## ACTIVITY
Tally the lines in the data that follows that include the word "cord", and report nothing but the total.
——
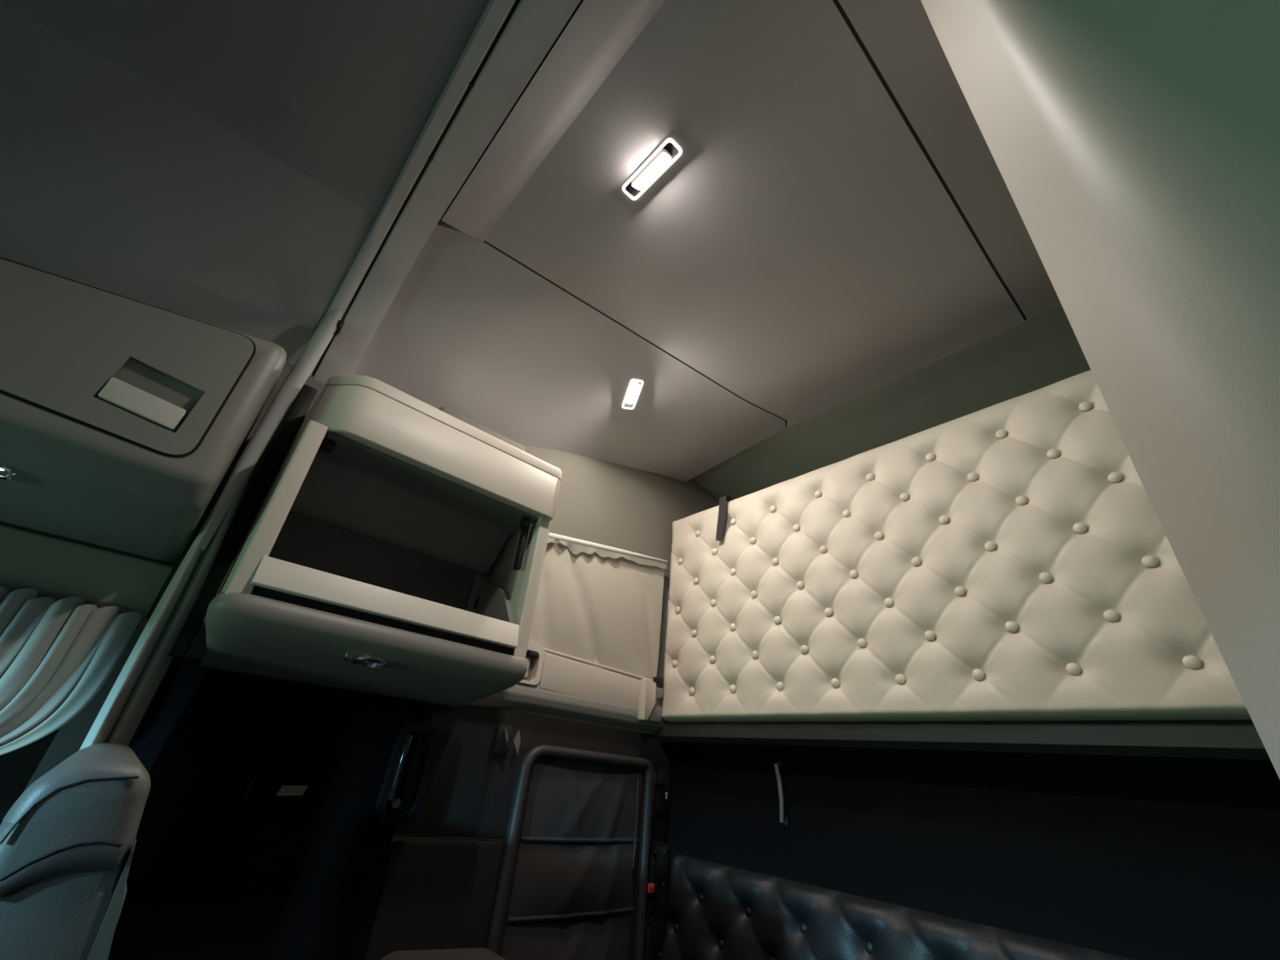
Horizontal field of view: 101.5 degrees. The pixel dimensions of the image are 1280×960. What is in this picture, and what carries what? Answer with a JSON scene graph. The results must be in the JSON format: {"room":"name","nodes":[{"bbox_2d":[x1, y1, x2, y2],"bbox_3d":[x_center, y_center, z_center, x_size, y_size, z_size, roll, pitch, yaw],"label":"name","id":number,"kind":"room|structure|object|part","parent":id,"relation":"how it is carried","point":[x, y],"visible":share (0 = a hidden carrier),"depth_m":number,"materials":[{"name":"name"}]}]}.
{"room":"vehicle interior","nodes":[
{"label":"vehicle interior","id":0,"kind":"room"},
{"bbox_2d":[128,362,719,959],"bbox_3d":[-0.959,0.506,0.815,3.390,2.560,0.060,28,-36,-34],"label":"wall","id":1,"kind":"structure","parent":0,"point":[599,501],"depth_m":1.80,"materials":[{"name":"beige plastic"}]},
{"bbox_2d":[0,521,174,825],"bbox_3d":[-1.504,0.591,0.161,1.630,1.670,0.030,28,-36,-34],"label":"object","id":2,"kind":"structure","parent":1,"relation":"in","point":[59,567],"depth_m":0.88,"materials":[{"name":"grey plastic"}]},
{"bbox_2d":[0,586,142,755],"bbox_3d":[-1.127,0.272,0.635,0.662,0.397,0.045,28,-36,-34],"label":"door curtain","id":3,"kind":"object","parent":2,"relation":"hanging from","point":[55,657],"visible":1,"depth_m":0.82,"materials":[{"name":"beige fabric"}]},
{"bbox_3d":[-0.948,0.937,0.567,0.092,1.570,0.018,28,-36,-34],"label":"post","id":4,"kind":"part","parent":2,"relation":"part of","materials":[{"name":"grey plastic"}]},
{"bbox_2d":[0,256,286,561],"bbox_3d":[-1.347,-0.369,0.572,1.568,0.425,0.262,28,-36,-34],"label":"locker","id":5,"kind":"object","parent":1,"relation":"attached to","point":[123,419],"visible":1,"depth_m":0.83,"materials":[{"name":"grey plastic"}]},
{"bbox_2d":[0,462,19,479],"bbox_3d":[-0.936,-0.021,0.760,0.052,0.026,0.042,28,-36,-34],"label":"lamp","id":6,"kind":"object","parent":5,"relation":"attached to","point":[15,473],"visible":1,"depth_m":0.77,"materials":[{"name":"silver metal"}]},
{"bbox_3d":[-0.926,-0.243,0.767,0.539,0.257,0.030,28,-36,-34],"label":"hatch door","id":7,"kind":"part","parent":5,"relation":"part of","materials":[{"name":"grey plastic"}]},
{"bbox_2d":[168,384,317,658],"bbox_3d":[-0.820,0.051,1.103,0.031,0.624,0.026,28,-36,-34],"label":"trim","id":8,"kind":"structure","parent":1,"relation":"attached to","point":[249,507],"depth_m":1.08,"materials":[{"name":"black plastic"}]},
{"bbox_2d":[107,657,428,959],"bbox_3d":[-0.737,1.073,0.713,0.484,1.515,0.020,28,-36,-34],"label":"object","id":9,"kind":"structure","parent":1,"relation":"attached to","point":[216,873],"depth_m":0.95,"materials":[{"name":"black plastic"}]},
{"bbox_2d":[275,785,307,795],"bbox_3d":[-0.662,0.592,0.997,0.048,0.019,0.001,28,-36,-34],"label":"label sticker","id":10,"kind":"object","parent":1,"relation":"attached to","point":[285,790],"visible":1,"depth_m":1.00,"materials":[{"name":"white paper"}]},
{"bbox_2d":[199,374,561,706],"bbox_3d":[-0.517,0.156,1.161,0.579,0.568,0.290,28,-36,-34],"label":"storage cabinet","id":11,"kind":"object","parent":1,"relation":"attached to","point":[396,547],"visible":1,"depth_m":1.11,"materials":[{"name":"beige plastic"}]},
{"bbox_3d":[-0.721,0.087,1.007,0.034,0.356,0.266,28,-36,-34],"label":"post","id":12,"kind":"part","parent":11,"relation":"part of","materials":[{"name":"beige plastic"}]},
{"bbox_2d":[343,653,389,667],"bbox_3d":[-0.500,0.327,0.959,0.080,0.025,0.033,28,-36,-34],"label":"recessed light","id":13,"kind":"object","parent":11,"relation":"attached to","point":[372,660],"depth_m":0.95,"materials":[{"name":"silver metal"}]},
{"bbox_3d":[-0.604,0.226,1.235,0.540,0.360,0.030,28,-36,-34],"label":"panel","id":14,"kind":"part","parent":11,"relation":"part of","materials":[{"name":"plastic"}]},
{"bbox_3d":[-0.453,0.245,1.005,0.496,0.050,0.029,28,-36,-34],"label":"lip rail","id":15,"kind":"part","parent":11,"relation":"part of","materials":[{"name":"plastic"}]},
{"bbox_2d":[473,597,479,608],"bbox_3d":[-0.410,0.323,1.352,0.036,0.028,0.016,28,-36,-34],"label":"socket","id":16,"kind":"object","parent":11,"relation":"attached to","point":[476,600],"depth_m":1.34,"materials":[{"name":"black plastic"}]},
{"bbox_3d":[-0.411,0.299,1.369,0.068,0.100,0.007,28,-36,-34],"label":"vent plate","id":17,"kind":"part","parent":11,"relation":"part of","materials":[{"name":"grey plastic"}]},
{"bbox_3d":[-0.334,0.292,1.299,0.034,0.356,0.266,28,-36,-34],"label":"post","id":18,"kind":"part","parent":11,"relation":"part of","materials":[{"name":"beige plastic"}]},
{"bbox_3d":[-0.286,0.160,1.265,0.012,0.120,0.020,28,-36,-34],"label":"hinge arm","id":19,"kind":"part","parent":11,"relation":"part of","materials":[{"name":"black plastic"}]},
{"bbox_2d":[375,723,439,826],"bbox_3d":[-0.498,0.632,1.129,0.092,0.192,0.042,28,-36,-34],"label":"handle","id":20,"kind":"object","parent":1,"relation":"attached to","point":[426,748],"visible":1,"depth_m":1.12,"materials":[{"name":"black plastic"}]},
{"bbox_2d":[193,658,671,839],"bbox_3d":[-0.377,0.695,1.257,1.263,0.270,0.012,28,-36,-34],"label":"trim","id":21,"kind":"structure","parent":1,"relation":"attached to","point":[469,791],"depth_m":1.25,"materials":[{"name":"grey plastic"}]},
{"bbox_2d":[438,406,524,451],"bbox_3d":[-0.466,-0.086,1.453,0.260,0.100,0.120,28,-36,-34],"label":"trim","id":22,"kind":"structure","parent":1,"relation":"attached to","point":[443,409],"depth_m":1.43,"materials":[{"name":"beige plastic"}]},
{"bbox_2d":[491,724,520,755],"bbox_3d":[-0.326,0.643,1.293,0.057,0.068,0.043,28,-36,-34],"label":"coat hook","id":23,"kind":"object","parent":1,"relation":"attached to","point":[503,733],"visible":1,"depth_m":1.29,"materials":[{"name":"black plastic"}]},
{"bbox_2d":[361,840,666,959],"bbox_3d":[-0.273,1.445,1.005,0.803,1.242,0.020,28,-36,-34],"label":"trim","id":24,"kind":"structure","parent":1,"relation":"attached to","point":[433,895],"depth_m":1.10,"materials":[{"name":"grey plastic"}]},
{"bbox_2d":[519,641,545,684],"bbox_3d":[-0.307,0.491,1.404,0.090,0.104,0.036,28,-36,-34],"label":"handle","id":25,"kind":"object","parent":1,"relation":"in","point":[535,655],"depth_m":1.41,"materials":[{"name":"beige plastic"}]},
{"bbox_2d":[466,679,667,732],"bbox_3d":[-0.153,0.650,1.490,0.735,0.093,0.038,28,-36,-34],"label":"trim","id":26,"kind":"structure","parent":1,"relation":"attached to","point":[521,696],"depth_m":1.43,"materials":[{"name":"grey plastic"}]},
{"bbox_2d":[485,744,655,959],"bbox_3d":[-0.168,1.183,1.197,0.487,1.004,0.048,28,-36,-34],"label":"ladder","id":27,"kind":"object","parent":1,"relation":"in","point":[573,880],"depth_m":1.31,"materials":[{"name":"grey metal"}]},
{"bbox_3d":[-0.012,0.945,1.448,0.011,0.209,0.004,28,-36,-34],"label":"rod","id":28,"kind":"part","parent":27,"relation":"part of","materials":[{"name":"black metal"}]},
{"bbox_2d":[526,541,640,679],"bbox_3d":[-0.157,0.400,1.613,0.592,0.330,0.015,28,-36,-34],"label":"window","id":29,"kind":"structure","parent":1,"relation":"in","point":[595,660],"depth_m":1.56,"materials":[{"name":"beige plastic"}]},
{"bbox_2d":[528,532,667,681],"bbox_3d":[-0.139,0.357,1.620,0.592,0.418,0.035,29,-37,-34],"label":"curtain","id":30,"kind":"object","parent":29,"relation":"attached to","point":[604,606],"visible":0.86,"depth_m":1.62,"materials":[{"name":"beige fabric"}]},
{"bbox_3d":[-0.161,0.529,1.528,0.592,0.025,0.007,28,-36,-34],"label":"rod","id":31,"kind":"part","parent":30,"relation":"part of","materials":[{"name":"beige plastic"}]},
{"bbox_3d":[-0.116,0.221,1.703,0.572,0.096,0.008,28,-36,-34],"label":"rod","id":32,"kind":"part","parent":30,"relation":"part of","materials":[{"name":"white plastic"}]},
{"bbox_2d":[537,652,662,709],"bbox_3d":[-0.103,0.619,1.554,0.467,0.113,0.030,28,-36,-34],"label":"panel","id":33,"kind":"object","parent":1,"relation":"attached to","point":[559,674],"visible":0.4,"depth_m":1.50,"materials":[{"name":"beige plastic"}]},
{"bbox_2d":[637,676,663,723],"bbox_3d":[0.036,0.680,1.628,0.090,0.135,0.036,28,-36,-34],"label":"bracket","id":34,"kind":"object","parent":1,"relation":"in","point":[650,691],"depth_m":1.61,"materials":[{"name":"beige plastic"}]},
{"bbox_2d":[644,846,669,959],"bbox_3d":[0.027,1.299,1.348,0.094,0.585,0.038,28,-36,-34],"label":"pad","id":35,"kind":"object","parent":1,"relation":"attached to","point":[659,856],"depth_m":1.43,"materials":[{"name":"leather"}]},
{"bbox_3d":[0.024,1.110,1.425,0.026,0.024,0.026,28,-36,-34],"label":"seat belt button","id":36,"kind":"part","parent":35,"relation":"part of","materials":[{"name":"red plastic"}]},
{"bbox_2d":[652,765,671,813],"bbox_3d":[0.058,0.921,1.560,0.101,0.123,0.026,28,-36,-34],"label":"switch panel","id":37,"kind":"object","parent":1,"relation":"attached to","point":[664,781],"visible":1,"depth_m":1.56,"materials":[{"name":"black plastic"}]},
{"bbox_3d":[0.059,0.907,1.570,0.012,0.012,0.024,28,-36,-34],"label":"lever mount","id":38,"kind":"part","parent":37,"relation":"part of","materials":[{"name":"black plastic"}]},
{"bbox_2d":[661,369,1251,722],"bbox_3d":[0.690,0.193,1.260,0.108,0.709,1.722,28,-36,-34],"label":"headboard","id":39,"kind":"object","parent":1,"relation":"attached to","point":[1012,559],"visible":0.86,"depth_m":1.17,"materials":[{"name":"beige leather"}]},
{"bbox_2d":[653,720,1272,765],"bbox_3d":[0.838,0.451,0.906,0.081,0.060,2.270,28,-36,-34],"label":"trim","id":40,"kind":"structure","parent":1,"relation":"attached to","point":[1232,742],"depth_m":0.99,"materials":[{"name":"grey plastic"}]},
{"bbox_2d":[0,0,1090,502],"bbox_3d":[-0.105,-0.781,0.536,3.450,0.537,2.390,28,-36,-34],"label":"ceiling","id":41,"kind":"structure","parent":0,"point":[836,261],"depth_m":1.10,"materials":[{"name":"grey plastic"}]},
{"bbox_3d":[-0.692,-1.055,0.075,1.742,0.453,2.270,28,-36,-34],"label":"panel","id":42,"kind":"part","parent":41,"relation":"part of","materials":[{"name":"grey plastic"}]},
{"bbox_2d":[308,0,581,384],"bbox_3d":[-0.011,-0.737,0.609,0.108,0.325,2.270,28,-36,-34],"label":"ceiling trim","id":43,"kind":"structure","parent":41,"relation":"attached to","point":[510,40],"depth_m":1.07,"materials":[{"name":"grey plastic"}]},
{"bbox_2d":[79,307,350,750],"bbox_3d":[-0.805,0.262,0.885,0.056,1.533,0.124,28,-36,-34],"label":"trim strip","id":44,"kind":"object","parent":43,"relation":"hanging from","point":[141,668],"visible":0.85,"depth_m":0.91,"materials":[{"name":"grey plastic"}]},
{"bbox_3d":[-0.114,-0.232,1.585,1.260,0.344,0.508,28,-36,-34],"label":"panel","id":45,"kind":"part","parent":41,"relation":"part of","materials":[{"name":"grey plastic"}]},
{"bbox_2d":[622,378,644,409],"bbox_3d":[-0.024,-0.272,1.662,0.044,0.042,0.119,12,-30,-11],"label":"ceiling lamp","id":46,"kind":"object","parent":41,"relation":"attached to","point":[635,385],"visible":1,"depth_m":1.66,"materials":[{"name":"white plastic"}]},
{"bbox_3d":[-0.024,-0.273,1.663,0.034,0.035,0.108,12,-30,-11],"label":"plate","id":47,"kind":"part","parent":46,"relation":"part of","materials":[{"name":"white plastic"}]},
{"bbox_3d":[0.054,-0.399,1.534,1.137,0.025,0.006,24,-34,-29],"label":"seam cord","id":48,"kind":"part","parent":41,"relation":"part of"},
{"bbox_2d":[622,137,682,200],"bbox_3d":[0.023,-0.639,1.083,0.042,0.015,0.150,28,-36,-34],"label":"recessed light","id":49,"kind":"object","parent":41,"relation":"in","point":[669,151],"visible":1,"depth_m":1.08,"materials":[{"name":"white plastic"}]},
{"bbox_3d":[0.303,-0.504,1.310,1.165,0.034,0.813,28,-36,-34],"label":"panel","id":50,"kind":"part","parent":41,"relation":"part of","materials":[{"name":"grey plastic"}]},
{"bbox_3d":[0.577,-0.630,1.035,1.165,0.026,0.006,28,-36,-34],"label":"seam cord","id":51,"kind":"part","parent":41,"relation":"part of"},
{"bbox_3d":[0.936,-0.822,0.695,1.165,0.089,1.057,28,-36,-34],"label":"driver panel","id":52,"kind":"part","parent":41,"relation":"part of","materials":[{"name":"grey plastic"}]},
{"bbox_3d":[-0.293,1.272,-0.606,3.390,0.050,2.380,28,-36,-34],"label":"floor","id":53,"kind":"structure","parent":0,"visible":0},
{"bbox_2d":[0,742,151,959],"bbox_3d":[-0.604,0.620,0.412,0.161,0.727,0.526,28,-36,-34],"label":"passenger seat","id":54,"kind":"object","parent":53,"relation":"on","point":[68,842],"visible":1,"depth_m":0.38,"materials":[{"name":"grey leather"}]},
{"bbox_2d":[381,947,506,959],"bbox_3d":[-0.340,1.109,0.815,0.435,0.528,0.285,28,-36,-34],"label":"cushion","id":55,"kind":"object","parent":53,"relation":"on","point":[470,953],"visible":1,"depth_m":1.02,"materials":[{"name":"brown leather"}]},
{"bbox_2d":[920,0,1279,779],"bbox_3d":[0.628,0.162,-0.143,0.350,2.490,0.966,28,-36,-34],"label":"wall panel","id":56,"kind":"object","parent":53,"relation":"on","point":[1135,144],"depth_m":0.29,"materials":[{"name":"greige plastic"}]},
{"bbox_3d":[1.048,0.791,0.958,0.060,2.560,2.270,28,-36,-34],"label":"wall","id":57,"kind":"structure","parent":0,"visible":0},
{"bbox_2d":[773,760,788,826],"bbox_3d":[0.357,0.796,1.332,0.026,0.143,0.027,28,-36,-34],"label":"handle","id":58,"kind":"object","parent":57,"relation":"attached to","point":[779,765],"visible":1,"depth_m":1.32,"materials":[{"name":"plastic"}]},
{"bbox_2d":[660,853,1135,959],"bbox_3d":[0.593,1.119,0.715,0.107,0.772,1.662,28,-36,-34],"label":"pad","id":59,"kind":"object","parent":57,"relation":"attached to","point":[716,911],"visible":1,"depth_m":1.15,"materials":[{"name":"leather"}]},
{"bbox_2d":[663,744,1279,959],"bbox_3d":[0.886,1.179,0.614,0.257,1.520,2.270,28,-36,-34],"label":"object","id":60,"kind":"structure","parent":57,"relation":"attached to","point":[1133,860],"depth_m":0.97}
]}
——
## EXPECTED ANSWER
2